Thanks to the Debian Med team, SortMeRNA 2.0 is now a package in Debian. Thanks to Andreas Tille for the sortmerna and indexdb_rna man pages (version 2.0). These have been updated for 2.1 in the master repository.
Thanks to Ben Woodcroft for adding SortMeRNA 2.1 to GNU Guix, find the package here.
SortMeRNA 2.0 can be used in QIIME's pick_closed_reference_otus.py, pick_open_reference_otus.py and assign_taxonomy.py scripts.
Note: At the moment, only 2.0 is compatible with QIIME.
The folder rRNA_databases/silva_ids_acc_tax.tar.gz
contains SILVA taxonomy strings (extracted from XML file generated by ARB)
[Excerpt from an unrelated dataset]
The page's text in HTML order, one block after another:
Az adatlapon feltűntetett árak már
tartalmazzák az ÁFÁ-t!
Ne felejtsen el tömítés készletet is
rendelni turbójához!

for each of the reference sequences in the representative databases. The format of the files is three tab-separated columns,
the first being the reference sequence ID, the second being the accession number and the final column is the taxonomy.
If you use SortMeRNA, please cite: Kopylova E., Noé L. and Touzet H., "SortMeRNA: Fast and accurate filtering of ribosomal RNAs in metatranscriptomic data", Bioinformatics (2012), doi: 10.1093/bioinformatics/bts611.
See AUTHORS for a list of contributors to this project.